A chair at the black canyon dog track

(Click to see the photo larger, almost like you’re sitting in that chair)

I don’t know when the last time was that I posted an image from the dog track visit we did in the final week of December, but believe it or not, I still have a few shots left to show eventually! If you’ve missed any of the series or would like to look back, click here for the “dog track” tag.

This chair of course was just sitting there waiting to be photographed. I’m sure at some point it was moved out to this spot to either be sat on or to be a prop for someone else’s photography. I think it’s way interesting at a place like this to wonder a bit about why things are where they are. One of my buddies with me on this trip kept pointing out objects that were different from the time he was there before. In fact, a giant ticket booth was sitting in the middle of the main building, definitely a new thing. Who dragged that booth into here? The owner looking to dump stuff? A photographer wanting something interesting for a backdrop?

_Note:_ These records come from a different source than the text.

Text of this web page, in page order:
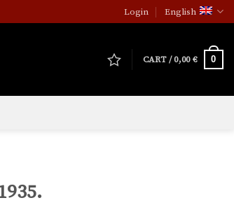
Login English
CART /0,00€ 0
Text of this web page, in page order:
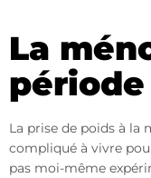
La
La prise de poids à la
compliqué à vivre
pas moi-même
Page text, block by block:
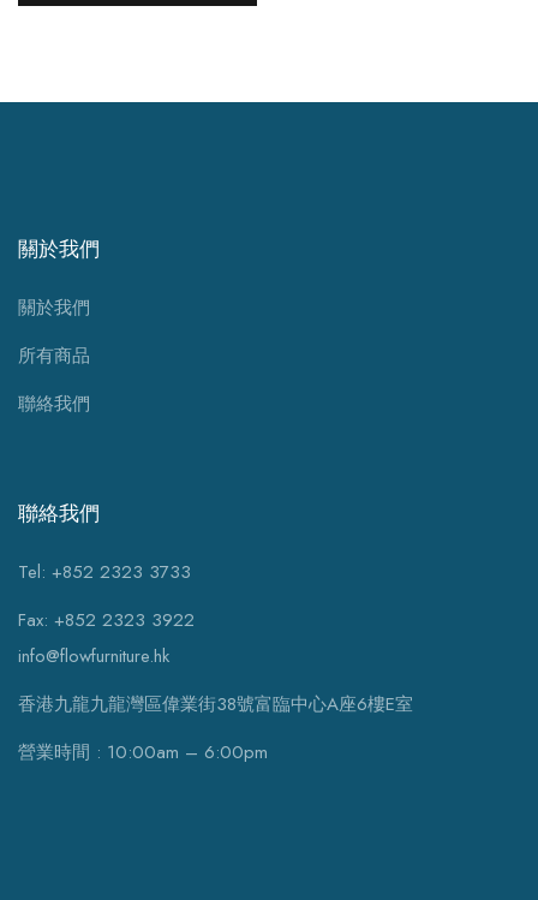
關於我們
關於我們
所有商品
聯絡我們
聯絡我們
Tel: +852 2323 3733
Fax: +852 2323 3922
info@flowfurniture.hk
香港九龍九龍灣區偉業街38號富臨中心A座6樓E室
營業時間 : 10:00am – 6:00pm
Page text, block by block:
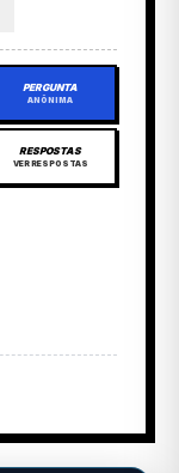
PERGUNTA
ANÔNIMA
RESPOSTAS
VER RESPOSTAS
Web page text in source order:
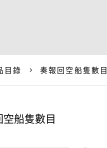
目錄 奏報回空船隻數目
船隻數目
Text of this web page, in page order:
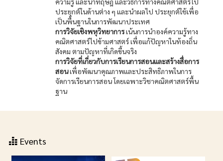
ประยุกต์ในด้านต่าง ๆ และนำผลไป ประยุกต์ใช้เพื่อ
เป็นพื้นฐานในการพัฒนาประเทศ
การวิจัยเชิงพหุวิทยาการเน้นการนำองค์ความรู้ทาง
คณิตศาสตร์ไปข้ามศาสตร์ เพื่อแก้ปัญหาในท้องถิ่น
สังคม ตามปัญหาที่เกิดขึ้นจริง
การวิจัยที่เกี่ยวกับการเรียนการสอนและสร้างสื่อการ
สอนเพื่อพัฒนาคุณภาพและประสิทธิภาพในการ
จัดการเรียนการสอน โดยเฉพาะวิชาคณิตศาสตร์พื้น
ฐาน
Events
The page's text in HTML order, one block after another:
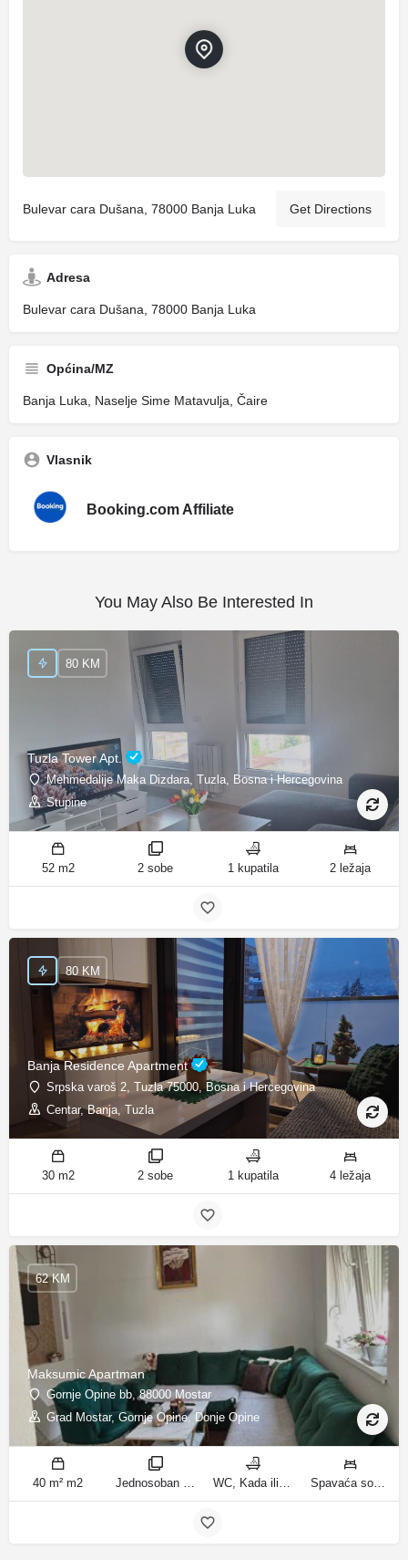
Bulevar cara Dušana, 78000 Banja Luka Get Directions
Adresa
Bulevar cara Dušana, 78000 Banja Luka
Općina/MZ
Banja Luka, Naselje Sime Matavulja, Čaire
Vlasnik
Booking.com Affiliate
You May Also Be Interested In
Tuzla Tower Apt.
Mehmedalije Maka Dizdara, Tuzla, Bosna i Hercegovina
Stupine
80 KM
52 m2 2 sobe 1 kupatila 2 ležaja
Banja Residence Apartment
Srpska varoš 2, Tuzla 75000, Bosna i Hercegovina
Centar, Banja, Tuzla
80 KM
30 m2 2 sobe 1 kupatila 4 ležaja
Maksumic Apartman
Gornje Opine bb, 88000 Mostar
Grad Mostar, Gornje Opine, Donje Opine
62 KM
40 m² m2 Jednosoban stan sobe WC, Kada ili tuš kupatila Spavaća soba 1: 1 krevet za jednu osobu | Dnevni boravak: 1 kauč na razvlačenje ležaja
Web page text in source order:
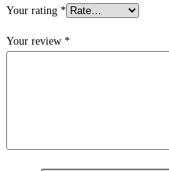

Anyways, I”ll always remember back fondly on the three hours or so we were here. A great experience.

Tonight a bunch of us are descending upon Tempe for a little photowalking action, so I’m looking forward to that! Haven’t been down there for awhile and while the forecast calls for the opposite, I’m praying for clouds over the lake to help us with some great sunset photos. If you are interested in going, let me know!

Have a nice weekend!

(exif: canon rebel xsi, tamron 17-35mm 2.8, 17mm, iso 100, f/5)

 

Cholla Hill

(Clicking on the image gives you a sweeter look in lightbox)

This is another shot from my brief little trip to the Nelson/El Dorado Canyon area southeast of Las Vegas on Wednesday. I have to say…I’ve really been loving these little trips after working on the road. I do a little research the night before (or the day of) and find something that looks interesting. Since I’m working with locals, I ask them if they know anything cool close by and then scout it out on Google Maps.

This hilltop jumped out at me. It was literally peppered with hundreds of Cholla cactus…something we also know as “Jumping Cactus” around these parts. There is a special reason for that, a fact you out-of-towners may need to pay attention to since I’ve heard a few of you would LOVE to visit Arizona someday (we have these there too, they aren’t only in Nevada).

Jumping cactus grow just fine and aren’t much of a threat…but when those lower growths start to die, they fall off and disperse/pile-up on the desert floor. The big issue is…if you walk over these dead needles in a pair of normal sneakers…prepare to have some sharp pains in your foot very quickly. The needles seem to “jump” at your shoe and burrow their way into them and right into your foot. And really it’s not just your shoe, but your entire body. Keep clear if you can.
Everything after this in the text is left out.